***** Source material *****

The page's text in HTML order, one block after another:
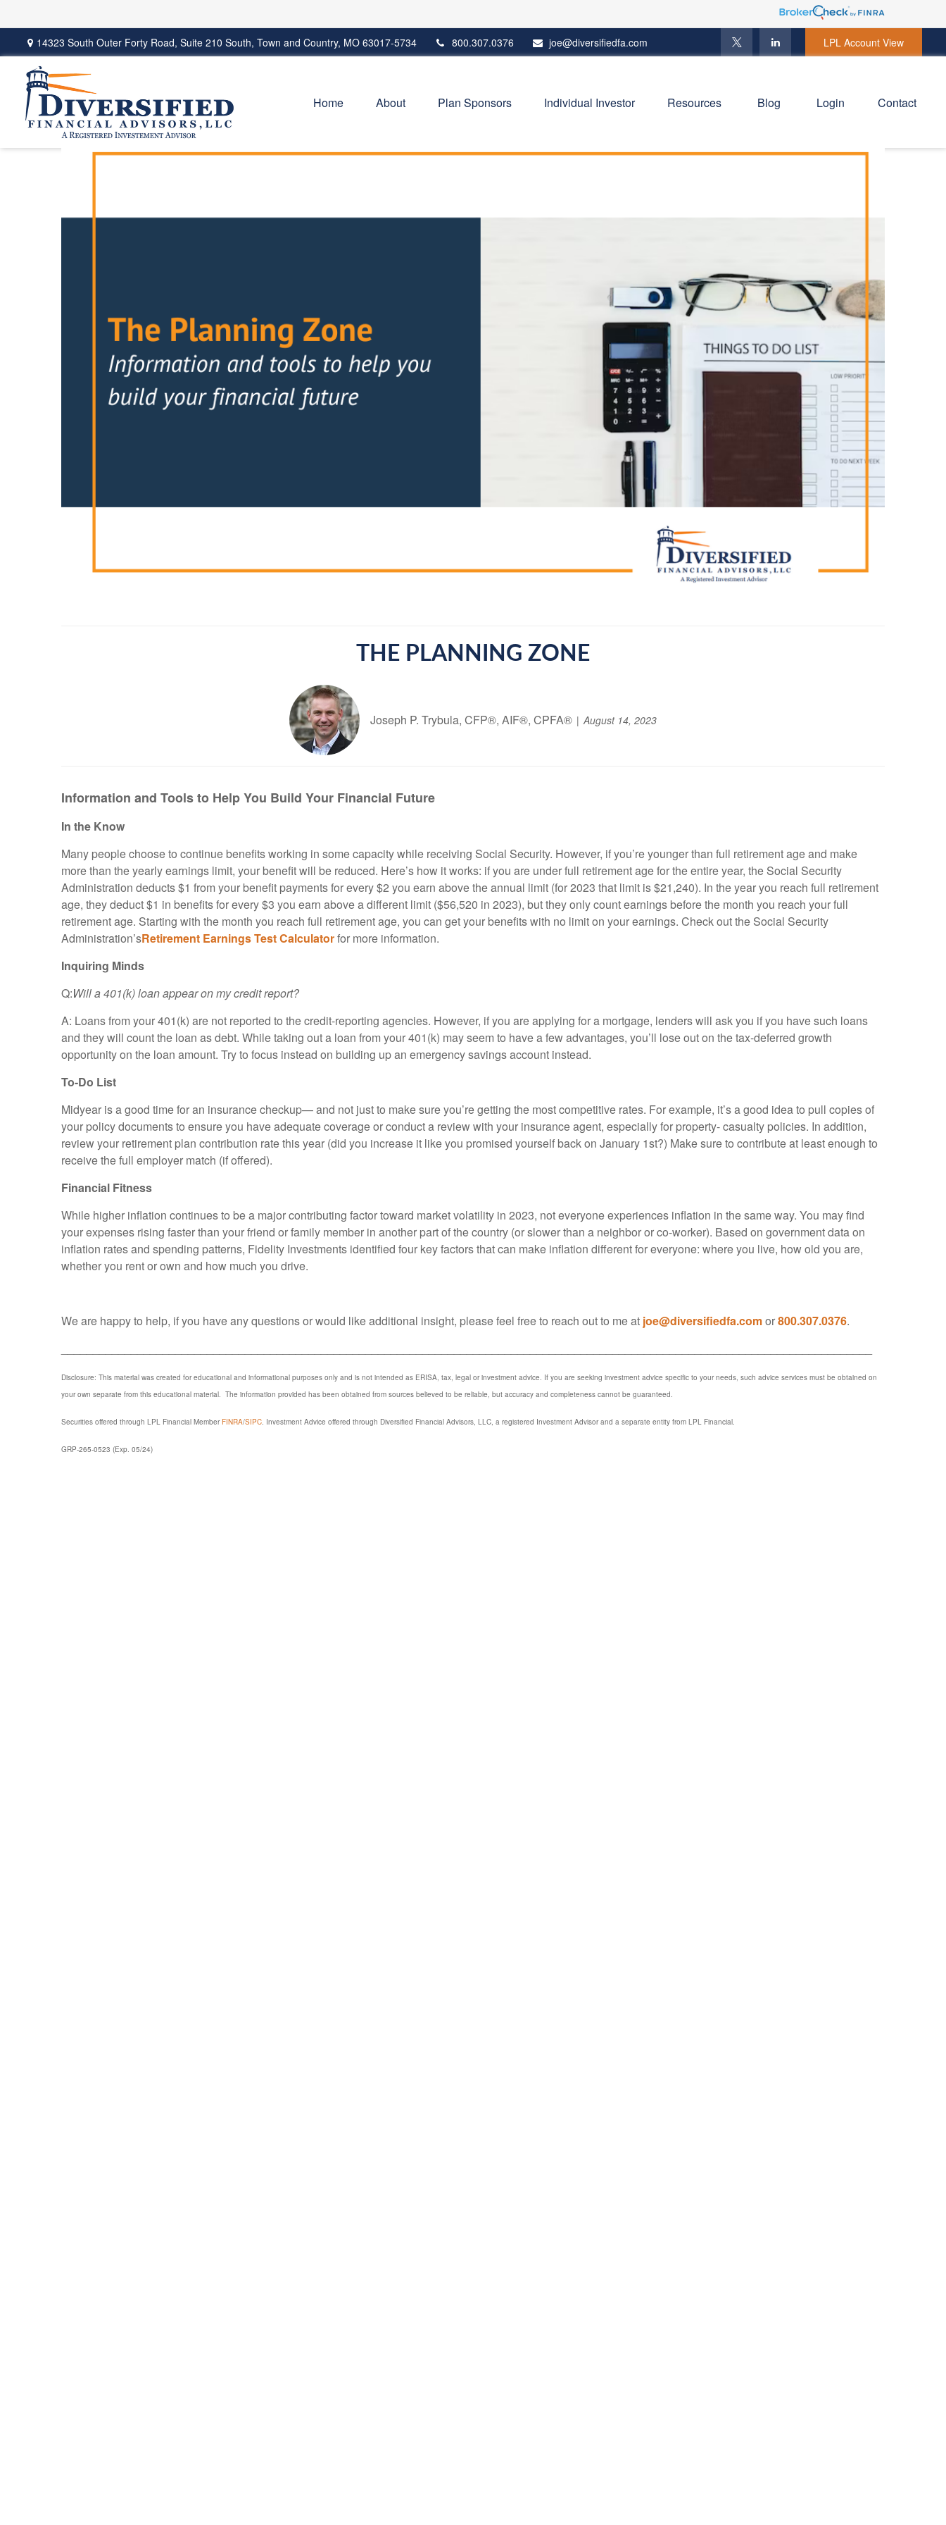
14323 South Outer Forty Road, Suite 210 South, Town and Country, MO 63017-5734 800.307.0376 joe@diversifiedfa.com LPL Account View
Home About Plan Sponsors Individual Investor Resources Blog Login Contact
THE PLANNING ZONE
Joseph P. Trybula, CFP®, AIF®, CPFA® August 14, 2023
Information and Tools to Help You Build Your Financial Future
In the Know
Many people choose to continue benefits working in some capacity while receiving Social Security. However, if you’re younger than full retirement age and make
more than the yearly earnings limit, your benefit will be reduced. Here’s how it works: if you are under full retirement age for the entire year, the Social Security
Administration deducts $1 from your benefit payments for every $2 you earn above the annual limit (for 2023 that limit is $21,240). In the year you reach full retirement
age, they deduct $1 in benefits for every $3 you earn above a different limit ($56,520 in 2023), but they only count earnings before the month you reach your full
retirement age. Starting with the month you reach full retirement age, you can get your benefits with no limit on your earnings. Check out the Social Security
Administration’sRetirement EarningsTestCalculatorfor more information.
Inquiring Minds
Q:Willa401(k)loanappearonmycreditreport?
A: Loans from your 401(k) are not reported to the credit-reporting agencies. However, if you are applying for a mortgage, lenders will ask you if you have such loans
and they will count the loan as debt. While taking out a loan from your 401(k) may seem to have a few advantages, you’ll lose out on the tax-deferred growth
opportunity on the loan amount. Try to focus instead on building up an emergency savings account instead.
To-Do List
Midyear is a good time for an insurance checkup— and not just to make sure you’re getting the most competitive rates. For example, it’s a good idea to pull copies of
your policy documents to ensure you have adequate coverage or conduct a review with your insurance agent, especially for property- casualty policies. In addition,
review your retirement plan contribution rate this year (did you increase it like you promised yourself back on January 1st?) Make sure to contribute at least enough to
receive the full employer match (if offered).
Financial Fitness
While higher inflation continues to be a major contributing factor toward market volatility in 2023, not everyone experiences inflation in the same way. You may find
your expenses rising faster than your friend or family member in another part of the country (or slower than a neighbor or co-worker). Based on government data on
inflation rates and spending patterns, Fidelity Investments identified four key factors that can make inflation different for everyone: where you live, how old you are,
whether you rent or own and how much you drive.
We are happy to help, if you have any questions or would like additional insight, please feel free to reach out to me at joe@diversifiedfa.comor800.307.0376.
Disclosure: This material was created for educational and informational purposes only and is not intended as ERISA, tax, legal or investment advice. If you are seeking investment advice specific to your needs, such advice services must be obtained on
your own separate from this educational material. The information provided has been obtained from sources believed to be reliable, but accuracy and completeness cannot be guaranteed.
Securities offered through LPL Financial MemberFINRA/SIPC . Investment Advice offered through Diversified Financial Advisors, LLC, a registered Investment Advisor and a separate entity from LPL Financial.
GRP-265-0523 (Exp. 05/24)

*****

Task directions:
For the records above, count the lines that contain the word "Security" and give only that number.

Solution to the exercise:
3